Öncelikle hepimizin kabul edeceği gerçek şudur: Deprem doğal bir olgudur ve engellenemezdir.

Ancak kolaycı ve kibirli zekâların kabul etmekte zorlandığı ayrıntı depremin yol açacağı felaketlerin önlenebilir ya da en asgari düzeye indirilebilir olduğu gerçeğidir. Bu zamana kadar teoride ve pratikte tecrübe ettiklerimiz ve öğrendiklerimiz insanların depreme karşı alternatif yapılar oluşturma becerisine sahip olduğunu kanıtlıyor. Aynı zamanda hem ülkemizde hem de dünya çapında bu soruna karşı çözüm niteliğine sahip teknolojilerin kullanıldığından da haberdarız. Nitekim bu elverişli birikimin karşısında hala böyle felaketler yaşanıyorsa ve buna rağmen eksikliklerimizi, yetersizliklerimizi ve günahlarımızı yüksek sesle inkâr ediyorsak fay hattı üzerine kurulan bu topraklarda gelecekte yaşanması kuvvetle muhtemel olan felaketlerin bizatihi sorumluluğunu üstlenmiş oluruz.

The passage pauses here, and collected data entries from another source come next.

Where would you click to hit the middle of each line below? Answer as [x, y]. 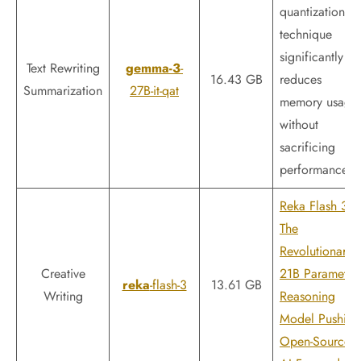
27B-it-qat [154, 91]
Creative [63, 274]
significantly [311, 57]
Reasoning [307, 296]
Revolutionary [316, 251]
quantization [312, 12]
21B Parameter [319, 274]
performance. [315, 170]
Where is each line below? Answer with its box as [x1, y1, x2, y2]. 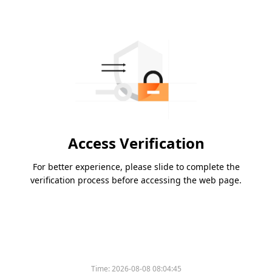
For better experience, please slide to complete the [32, 161, 240, 173]
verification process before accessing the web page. [30, 174, 242, 186]
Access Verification [67, 133, 205, 154]
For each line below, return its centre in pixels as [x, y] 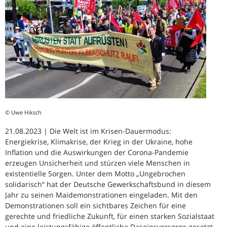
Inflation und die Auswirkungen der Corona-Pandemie [97, 152]
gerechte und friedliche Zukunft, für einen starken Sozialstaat [110, 216]
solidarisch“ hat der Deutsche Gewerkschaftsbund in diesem [108, 184]
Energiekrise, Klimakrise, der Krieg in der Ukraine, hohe [99, 141]
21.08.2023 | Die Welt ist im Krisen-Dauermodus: [88, 131]
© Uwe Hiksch [23, 112]
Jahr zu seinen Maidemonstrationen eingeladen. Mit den [101, 195]
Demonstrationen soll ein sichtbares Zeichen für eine [96, 205]
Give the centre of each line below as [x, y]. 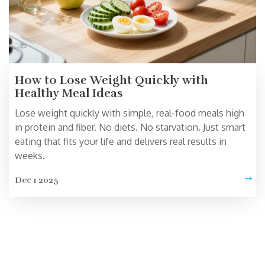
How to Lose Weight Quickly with [112, 80]
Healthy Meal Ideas [69, 93]
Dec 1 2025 [37, 180]
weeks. [30, 156]
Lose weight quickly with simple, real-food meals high [130, 113]
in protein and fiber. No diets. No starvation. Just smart [130, 127]
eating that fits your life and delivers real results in [121, 142]
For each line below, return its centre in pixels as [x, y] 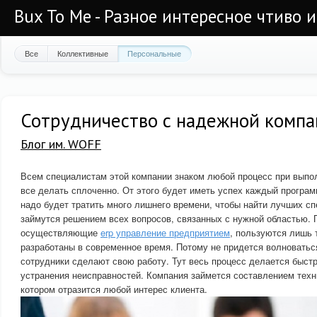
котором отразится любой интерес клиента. [114, 289]
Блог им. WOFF [61, 144]
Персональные [154, 53]
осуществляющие [60, 232]
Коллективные [83, 53]
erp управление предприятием [165, 232]
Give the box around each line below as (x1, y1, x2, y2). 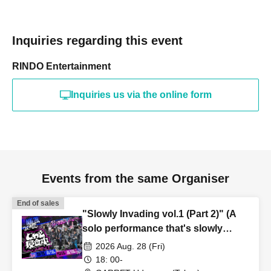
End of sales (17, 199, 59, 208)
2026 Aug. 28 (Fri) (96, 241, 165, 252)
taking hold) (82, 238, 137, 249)
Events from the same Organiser (42, 172, 229, 186)
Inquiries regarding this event (12, 34, 183, 48)
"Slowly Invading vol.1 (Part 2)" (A (82, 209, 237, 220)
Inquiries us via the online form (70, 90, 212, 100)
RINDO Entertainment (12, 61, 111, 72)
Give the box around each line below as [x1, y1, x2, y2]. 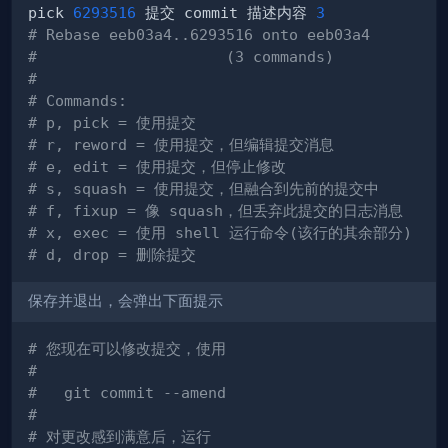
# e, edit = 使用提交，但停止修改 [28, 158, 286, 176]
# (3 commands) [28, 48, 334, 66]
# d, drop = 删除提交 [28, 246, 196, 264]
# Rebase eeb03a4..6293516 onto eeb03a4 [28, 26, 370, 44]
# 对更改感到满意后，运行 [28, 427, 211, 445]
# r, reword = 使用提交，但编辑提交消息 [28, 136, 334, 154]
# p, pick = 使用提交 [28, 114, 196, 132]
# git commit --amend [28, 383, 226, 401]
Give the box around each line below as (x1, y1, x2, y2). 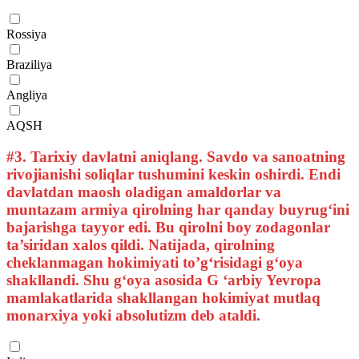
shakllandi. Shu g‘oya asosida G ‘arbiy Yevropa (6, 271, 321, 288)
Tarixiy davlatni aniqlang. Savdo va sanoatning (26, 147, 345, 165)
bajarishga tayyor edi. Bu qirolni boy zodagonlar (6, 218, 330, 236)
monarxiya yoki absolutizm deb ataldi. (6, 306, 260, 324)
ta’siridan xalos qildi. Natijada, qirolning (6, 236, 275, 253)
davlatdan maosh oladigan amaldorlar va (6, 183, 281, 200)
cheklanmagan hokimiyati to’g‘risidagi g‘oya (6, 253, 303, 271)
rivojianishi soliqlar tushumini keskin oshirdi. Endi (6, 165, 341, 183)
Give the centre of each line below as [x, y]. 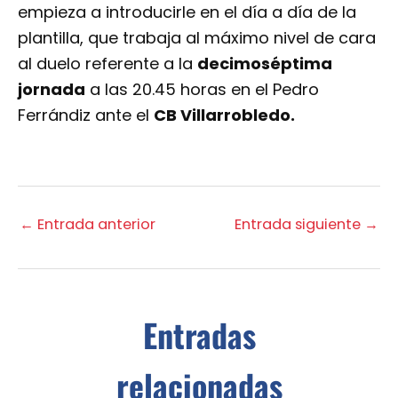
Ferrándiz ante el [86, 115]
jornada [52, 89]
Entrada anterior [95, 224]
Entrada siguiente [299, 224]
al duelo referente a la [107, 63]
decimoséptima [265, 63]
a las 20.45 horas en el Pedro [202, 89]
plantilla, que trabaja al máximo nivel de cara [197, 37]
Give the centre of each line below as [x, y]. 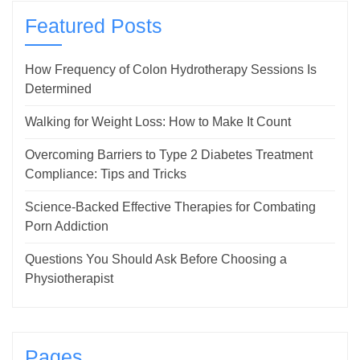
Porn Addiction [67, 227]
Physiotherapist [69, 279]
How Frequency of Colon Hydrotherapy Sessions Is [171, 70]
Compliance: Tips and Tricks [106, 174]
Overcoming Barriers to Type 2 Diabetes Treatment [169, 155]
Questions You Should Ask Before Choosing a [156, 260]
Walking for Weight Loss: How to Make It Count [158, 122]
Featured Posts [94, 26]
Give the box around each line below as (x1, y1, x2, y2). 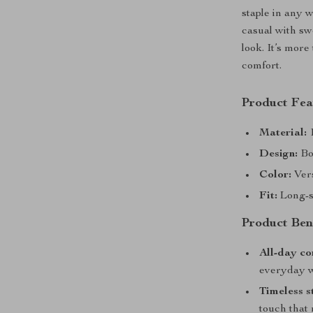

Peki, nedir eksikliklerimiz, yetersizliklerimiz ve günahlarımız?

Peşinen tüm bunların baş sorumlusunun devlet ve yönetici zümre olduğunu en gür sesle ifade etmeliyim. Devlet; öngörü, planlama, örgütlenme, güvenlik ve acil çözüm demektir. Devlet mekanizması, organları ve kuruluşlarıyla olası sorun(lar)a karşı hızlı müdahale ve çözüm üretmek ile yükümlüdür ve yönlendirici olmalıdır. Tüm bunlar devlet çatısı altında faaliyet yürüten kurumlar ve onların üyeleri vasıtasıyla gerçekleşir. Dolayısıyla bu niteliklerin eksikliği yaşanan felaketlerin bizatihi sebebidir. Depremin gerçekleşmesiyle birlikte bir kez daha bunu tecrübe ettik. Çünkü bilim insanlarının bu konuyla ilgili yürüttüğü araştırmalar çok uzun yıllardır dikkate alınmadı. Bölgenin jeolojik yapısına uygun şehirleşme planı yapılmadı. . Hükümetler, yöneticiler değişti bu durumlar değişmedi.

TÜRKİYE'DE KIRMIZI PAZARTESİ

Bu aşamada duygu ve düşüncelerime tercüman olması adına Gabriel Garcia Marquez’in Kırmızı Pazartesi romanından destek alabilirim.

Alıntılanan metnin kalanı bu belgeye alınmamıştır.